Nos encontramos en un momento desagradable, pero de una profunda comprensión. La situación es sucia, pero la suciedad la vemos limpiamente. Es una suciedad de una notable nitidez.
Si de algo ha servido la pasividad del presidente Rajoy con los independentistas catalanes (una pasividad que –por mucho que se ajuste a su carácter– ha tenido más de impotencia que de paciencia), ha sido para que podamos verlos en su integridad: cocidos en su propia salsa, sin intermediación. El esquema ha sido el del adolescente que está pidiendo a gritos que el padre le pare los pies; esas prevenciones contra “los tanques” que nunca llegaban eran secretamente una invocación. Pero el desvanecimiento de la autoridad los ha dejado abandonados a sí mismos: de este modo, han expresado y exhibido su calaña hasta las heces, mostrando el tipo de bicharracos que son.
Uno se propone ser civilizado y hasta moderar el tono, por si contribuyera en algo. Pero se enciende ante tanta basura. Y ante el hecho de que toda esta agresividad gratuita, innecesaria, impresentable y soez la están ejerciendo contra un Estado democrático, contra los ciudadanos españoles y contra la mitad como mínimo de sus conciudadanos catalanes.

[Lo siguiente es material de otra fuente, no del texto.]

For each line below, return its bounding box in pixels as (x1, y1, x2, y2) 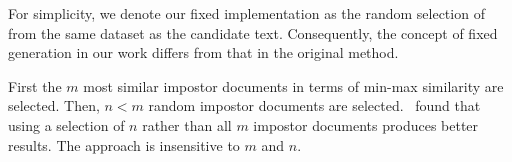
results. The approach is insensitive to (8, 134, 240, 155)
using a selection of (8, 114, 125, 135)
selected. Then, (8, 95, 100, 116)
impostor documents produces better (253, 114, 479, 135)
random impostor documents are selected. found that (148, 95, 481, 116)
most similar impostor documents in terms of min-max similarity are (83, 75, 504, 96)
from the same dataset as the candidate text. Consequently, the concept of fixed (8, 22, 498, 43)
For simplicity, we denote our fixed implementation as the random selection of (8, 3, 485, 23)
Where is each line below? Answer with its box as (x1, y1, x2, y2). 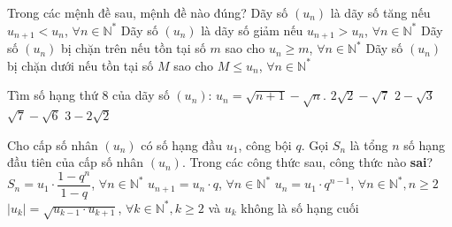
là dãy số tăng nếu (330, 4, 431, 21)
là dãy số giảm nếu (201, 20, 303, 39)
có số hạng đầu (141, 135, 223, 154)
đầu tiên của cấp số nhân (7, 153, 144, 171)
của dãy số (112, 86, 170, 104)
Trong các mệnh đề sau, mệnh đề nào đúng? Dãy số (7, 4, 288, 21)
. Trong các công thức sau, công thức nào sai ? (181, 153, 433, 171)
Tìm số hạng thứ (7, 86, 98, 104)
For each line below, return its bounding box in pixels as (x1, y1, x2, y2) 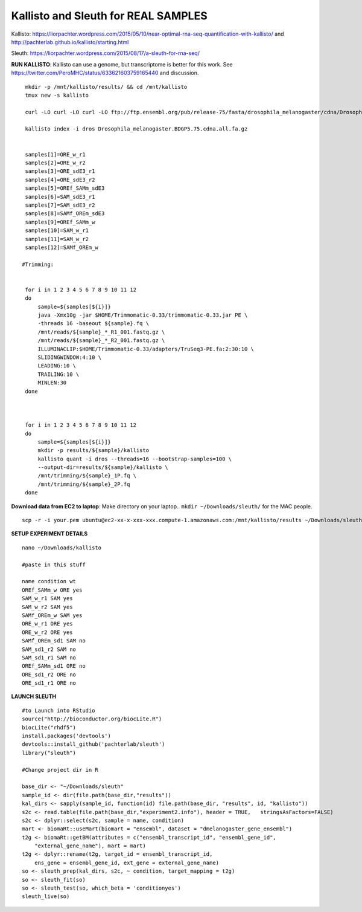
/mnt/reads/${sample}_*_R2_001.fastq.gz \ (37, 337, 165, 344)
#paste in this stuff (22, 561, 86, 568)
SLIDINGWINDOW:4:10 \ (37, 354, 102, 361)
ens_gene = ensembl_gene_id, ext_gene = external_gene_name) (34, 859, 220, 866)
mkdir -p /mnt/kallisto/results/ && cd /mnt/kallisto (25, 83, 188, 90)
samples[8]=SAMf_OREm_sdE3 (25, 210, 105, 217)
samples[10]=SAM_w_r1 (25, 227, 89, 234)
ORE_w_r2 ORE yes (22, 629, 73, 636)
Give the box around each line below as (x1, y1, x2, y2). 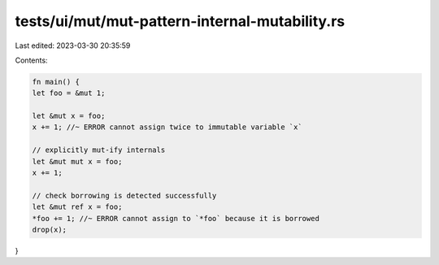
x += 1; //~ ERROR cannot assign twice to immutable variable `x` (32, 123, 302, 132)
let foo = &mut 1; (32, 89, 106, 98)
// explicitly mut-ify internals (32, 146, 166, 154)
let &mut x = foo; (32, 111, 106, 121)
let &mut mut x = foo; (32, 157, 123, 166)
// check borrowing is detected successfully (32, 191, 217, 200)
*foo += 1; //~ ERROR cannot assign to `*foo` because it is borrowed (32, 214, 320, 223)
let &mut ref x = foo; (32, 202, 123, 211)
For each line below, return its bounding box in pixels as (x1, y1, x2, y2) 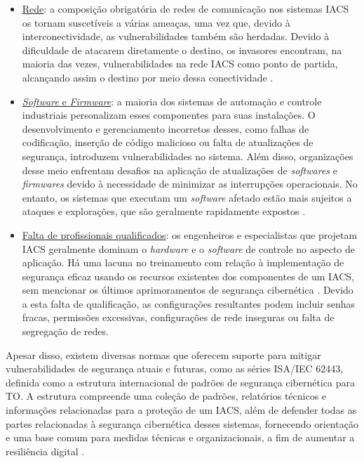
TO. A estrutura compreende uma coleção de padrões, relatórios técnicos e (6, 389, 327, 403)
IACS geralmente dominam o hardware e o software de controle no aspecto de (22, 241, 356, 256)
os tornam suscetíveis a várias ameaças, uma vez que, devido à (22, 15, 290, 30)
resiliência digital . (6, 443, 85, 458)
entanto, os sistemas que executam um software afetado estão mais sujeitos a (22, 190, 352, 204)
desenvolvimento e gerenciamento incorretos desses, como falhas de (22, 121, 309, 136)
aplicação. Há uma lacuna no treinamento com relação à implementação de (22, 255, 344, 270)
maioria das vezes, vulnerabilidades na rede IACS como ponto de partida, (22, 56, 338, 71)
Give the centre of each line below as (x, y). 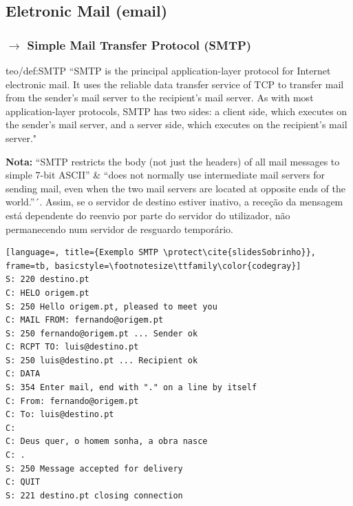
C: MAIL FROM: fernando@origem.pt (85, 320)
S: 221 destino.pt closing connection (94, 495)
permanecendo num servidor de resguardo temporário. (120, 229)
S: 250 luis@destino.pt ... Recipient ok (102, 360)
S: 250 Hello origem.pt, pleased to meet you (111, 306)
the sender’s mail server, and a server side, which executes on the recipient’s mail (176, 124)
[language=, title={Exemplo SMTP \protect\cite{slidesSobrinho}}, (161, 253)
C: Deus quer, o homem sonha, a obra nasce (107, 442)
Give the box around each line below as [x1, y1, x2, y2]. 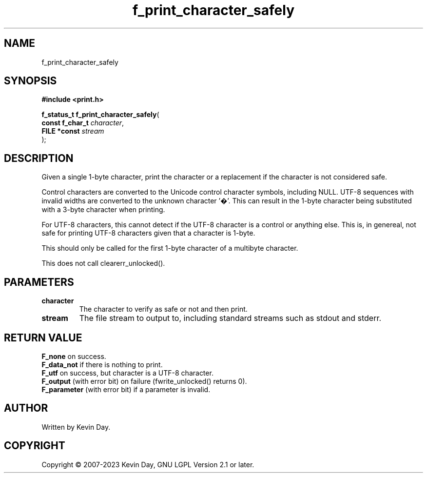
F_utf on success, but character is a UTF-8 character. [41, 368, 213, 377]
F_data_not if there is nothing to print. [41, 360, 163, 369]
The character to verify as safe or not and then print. [79, 305, 248, 314]
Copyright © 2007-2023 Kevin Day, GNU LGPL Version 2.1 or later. [41, 460, 254, 469]
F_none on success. [41, 352, 106, 360]
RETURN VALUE [4, 331, 82, 344]
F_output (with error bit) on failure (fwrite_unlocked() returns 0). [41, 377, 247, 385]
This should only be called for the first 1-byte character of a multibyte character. [41, 244, 298, 253]
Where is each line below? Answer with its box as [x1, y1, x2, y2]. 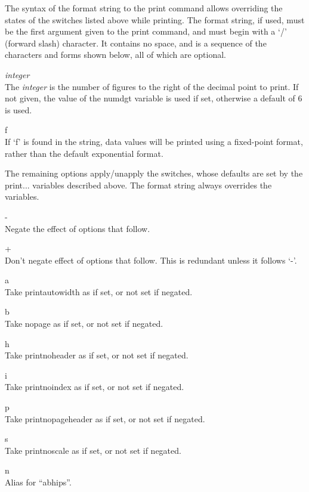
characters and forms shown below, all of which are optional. [5, 48, 226, 61]
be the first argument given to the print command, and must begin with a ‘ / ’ [5, 25, 287, 38]
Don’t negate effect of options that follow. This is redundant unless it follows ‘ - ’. [5, 253, 297, 266]
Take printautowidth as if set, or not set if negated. [5, 285, 193, 298]
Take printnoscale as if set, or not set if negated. [5, 444, 181, 456]
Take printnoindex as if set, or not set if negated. [5, 380, 184, 393]
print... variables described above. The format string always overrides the [5, 178, 272, 191]
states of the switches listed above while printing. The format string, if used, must [5, 13, 305, 26]
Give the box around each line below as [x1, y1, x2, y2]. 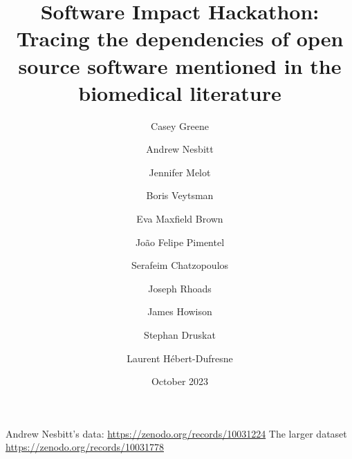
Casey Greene [151, 118, 209, 133]
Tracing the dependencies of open [16, 24, 344, 53]
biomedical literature [78, 78, 281, 106]
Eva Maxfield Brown [136, 212, 223, 226]
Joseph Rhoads [148, 281, 212, 295]
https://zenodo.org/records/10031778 [6, 440, 164, 454]
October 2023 [151, 374, 209, 388]
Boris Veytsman [146, 188, 214, 203]
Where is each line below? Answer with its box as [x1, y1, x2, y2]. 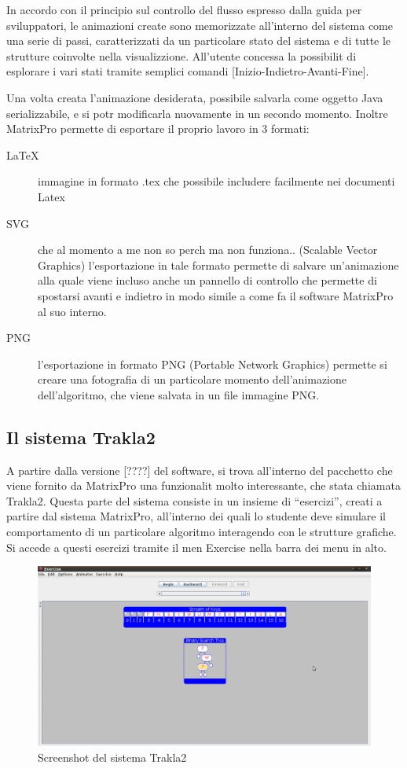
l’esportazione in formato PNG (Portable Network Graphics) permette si [38, 355, 387, 372]
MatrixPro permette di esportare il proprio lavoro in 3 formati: [6, 120, 310, 137]
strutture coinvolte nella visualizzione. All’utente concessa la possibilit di [6, 47, 357, 64]
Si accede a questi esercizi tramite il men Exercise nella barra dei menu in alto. [6, 538, 387, 555]
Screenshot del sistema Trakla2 [38, 748, 187, 765]
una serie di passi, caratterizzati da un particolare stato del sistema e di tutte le [6, 32, 391, 49]
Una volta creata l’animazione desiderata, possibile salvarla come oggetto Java [6, 89, 383, 105]
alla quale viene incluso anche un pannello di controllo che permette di [38, 272, 377, 288]
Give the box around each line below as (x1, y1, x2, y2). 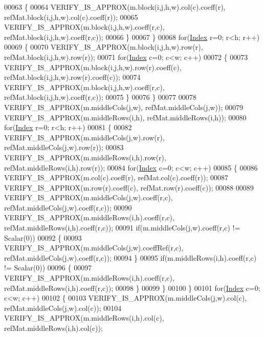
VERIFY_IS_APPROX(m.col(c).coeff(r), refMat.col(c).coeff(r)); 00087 (4, 172, 229, 183)
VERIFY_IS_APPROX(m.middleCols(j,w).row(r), (4, 132, 165, 142)
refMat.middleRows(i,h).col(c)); (4, 323, 103, 333)
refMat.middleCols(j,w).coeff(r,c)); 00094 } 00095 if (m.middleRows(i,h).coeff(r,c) (4, 252, 257, 263)
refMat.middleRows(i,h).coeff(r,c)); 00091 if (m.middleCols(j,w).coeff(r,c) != (4, 222, 240, 233)
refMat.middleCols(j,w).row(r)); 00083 (4, 142, 124, 153)
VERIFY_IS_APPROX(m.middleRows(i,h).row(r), (4, 152, 166, 162)
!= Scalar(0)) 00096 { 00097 (4, 262, 92, 273)
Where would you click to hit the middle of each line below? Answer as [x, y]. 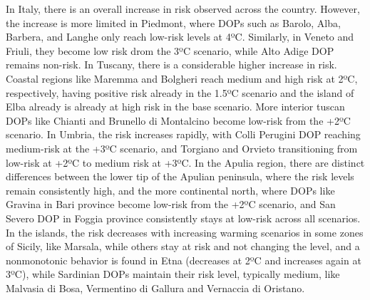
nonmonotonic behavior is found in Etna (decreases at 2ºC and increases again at [184, 260]
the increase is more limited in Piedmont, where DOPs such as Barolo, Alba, [173, 22]
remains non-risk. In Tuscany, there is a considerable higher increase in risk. [171, 64]
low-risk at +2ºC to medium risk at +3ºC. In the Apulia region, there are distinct [185, 162]
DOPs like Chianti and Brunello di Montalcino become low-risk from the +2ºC [178, 120]
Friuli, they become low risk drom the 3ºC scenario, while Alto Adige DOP [170, 50]
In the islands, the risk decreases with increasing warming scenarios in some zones [185, 232]
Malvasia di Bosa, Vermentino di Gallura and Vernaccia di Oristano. [155, 288]

La patología es que disfrazan la agresión de victimismo, en un juego sórdido que es para vomitar.
A la pregunta de ¿qué se ha hecho mal?, uno está tentado de decir: ¡todo! Porque lo que se ha hecho mal ha sido permitírselo todo durante cuarenta años. Lo que hemos hecho mal ha sido lo que no hemos hecho.
Estábamos, en realidad, vendidos. Franco dejó inservible el patriotismo español. Hacía falta una purga, una cuarentena. Todavía a mí, que tenía nueve años cuando el dictador murió, me da reparo coger una bandera española; y de hecho, no la he cogido nunca. Pero esta reticencia (mía y de todos) que, en la práctica, se tradujo en décadas españolas de una incomparable relajación patriótica –que va camino de ser ya nuestro gran tesoro biográfico–, fue aprovechada por los que sí esgrimían una “patria” incontaminada de franquismo: los nacionalistas. De este modo quedaron impunes para ir desarrollando sin obstáculos su propia modalidad de franquismo...
Con frecuencia me acuerdo del verso de Rimbaud: “Por delicadeza perdí mi vida”. La delicada España de la Transición –delicada, sí, digan lo que digan– se va a ir al garete justo por su delicadeza. Seremos los sudistas de nuestro propio país; pero esta vez la derrota será bella, porque será la de los buenos: la de los que estaban contra la esclavitud. Rosa Parks en el autobús de Garganté.